▶ [WHAT THIS TASK INVOLVES] Locate the line that contains "and compute [70, 58]" in the entries below, then repeat it and every following line through the line that contains "pero no proporciona", exactly, and no others.

▶ [SUPPLIED RECORDS]
____________

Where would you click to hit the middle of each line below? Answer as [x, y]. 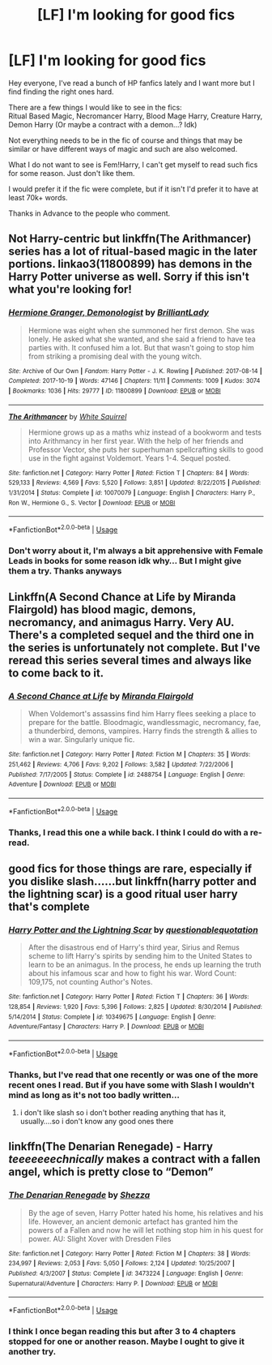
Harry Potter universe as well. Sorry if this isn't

____________

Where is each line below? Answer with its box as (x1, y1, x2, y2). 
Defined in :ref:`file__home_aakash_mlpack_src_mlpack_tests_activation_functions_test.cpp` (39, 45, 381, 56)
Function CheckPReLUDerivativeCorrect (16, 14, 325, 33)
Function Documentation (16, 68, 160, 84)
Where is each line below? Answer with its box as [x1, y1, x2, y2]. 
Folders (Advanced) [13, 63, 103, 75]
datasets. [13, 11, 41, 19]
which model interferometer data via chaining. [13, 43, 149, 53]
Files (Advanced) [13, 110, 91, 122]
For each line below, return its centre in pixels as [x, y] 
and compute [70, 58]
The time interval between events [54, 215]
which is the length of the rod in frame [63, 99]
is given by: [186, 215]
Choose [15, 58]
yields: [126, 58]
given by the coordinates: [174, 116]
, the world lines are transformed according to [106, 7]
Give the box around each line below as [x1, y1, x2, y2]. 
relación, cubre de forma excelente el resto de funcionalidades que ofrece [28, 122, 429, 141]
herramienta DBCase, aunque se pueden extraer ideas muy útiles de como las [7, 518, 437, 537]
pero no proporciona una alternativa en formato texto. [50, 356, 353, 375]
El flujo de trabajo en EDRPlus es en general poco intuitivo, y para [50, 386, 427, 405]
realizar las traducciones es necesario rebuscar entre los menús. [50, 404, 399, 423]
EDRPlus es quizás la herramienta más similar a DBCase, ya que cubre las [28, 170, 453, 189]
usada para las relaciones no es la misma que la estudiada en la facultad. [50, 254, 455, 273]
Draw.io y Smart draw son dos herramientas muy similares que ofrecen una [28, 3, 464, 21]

____________

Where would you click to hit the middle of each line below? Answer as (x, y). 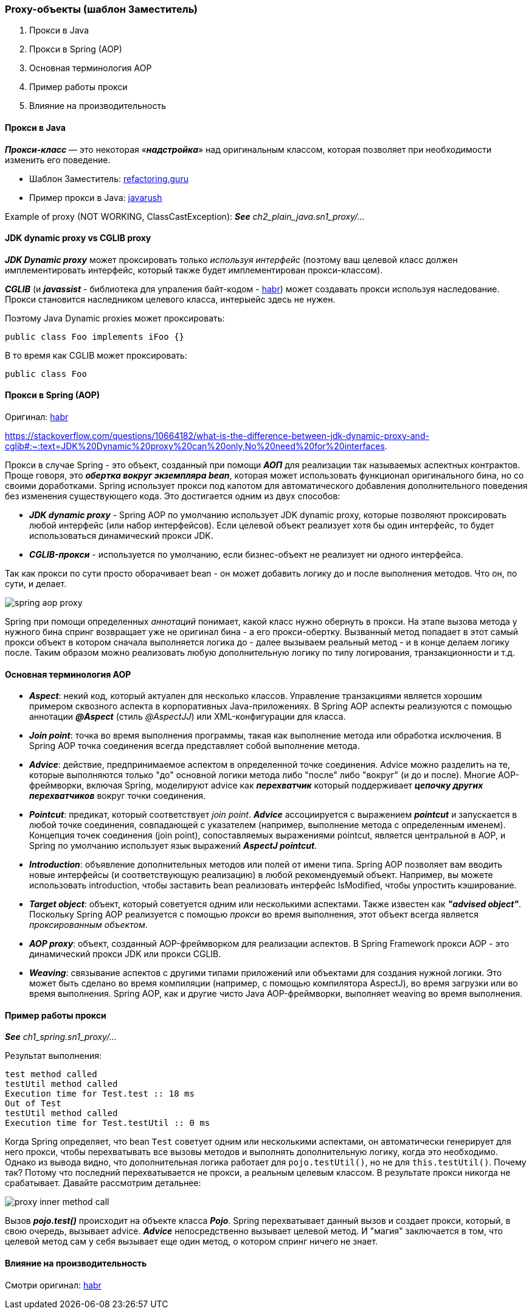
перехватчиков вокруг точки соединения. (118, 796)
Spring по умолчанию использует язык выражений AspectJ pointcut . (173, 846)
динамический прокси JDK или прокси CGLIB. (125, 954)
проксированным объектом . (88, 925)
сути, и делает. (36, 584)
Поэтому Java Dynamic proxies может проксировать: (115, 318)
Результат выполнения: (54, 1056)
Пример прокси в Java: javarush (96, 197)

____________

▶ [RESULT OF THIS EXERCISE]
and compute [70, 58]
The time interval between events [54, 215]
which is the length of the rod in frame [63, 99]
is given by: [186, 215]
Choose [15, 58]
yields: [126, 58]
given by the coordinates: [174, 116]
, the world lines are transformed according to [106, 7]
Give the box around each line below as [x1, y1, x2, y2]. 
relación, cubre de forma excelente el resto de funcionalidades que ofrece [28, 122, 429, 141]
herramienta DBCase, aunque se pueden extraer ideas muy útiles de como las [7, 518, 437, 537]
pero no proporciona una alternativa en formato texto. [50, 356, 353, 375]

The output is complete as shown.